/---

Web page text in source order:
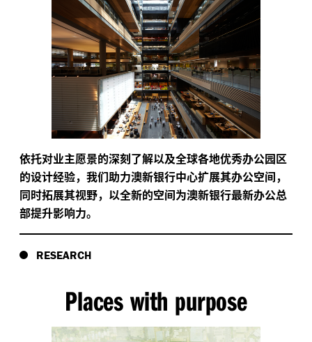
依托对业主愿景的深刻了解以及全球各地优秀办公园区
的设计经验，我们助力澳新银行中心扩展其办公空间，
同时拓展其视野，以全新的空间为澳新银行最新办公总
部提升影响力。
RESEARCH
Places with purpose

\---

**What is required:** Nothing but the records, restated word for word and stripped of images, belongs in the answer.

**Task solution:**
Web page text in source order:
依托对业主愿景的深刻了解以及全球各地优秀办公园区
的设计经验，我们助力澳新银行中心扩展其办公空间，
同时拓展其视野，以全新的空间为澳新银行最新办公总
部提升影响力。
RESEARCH
Places with purpose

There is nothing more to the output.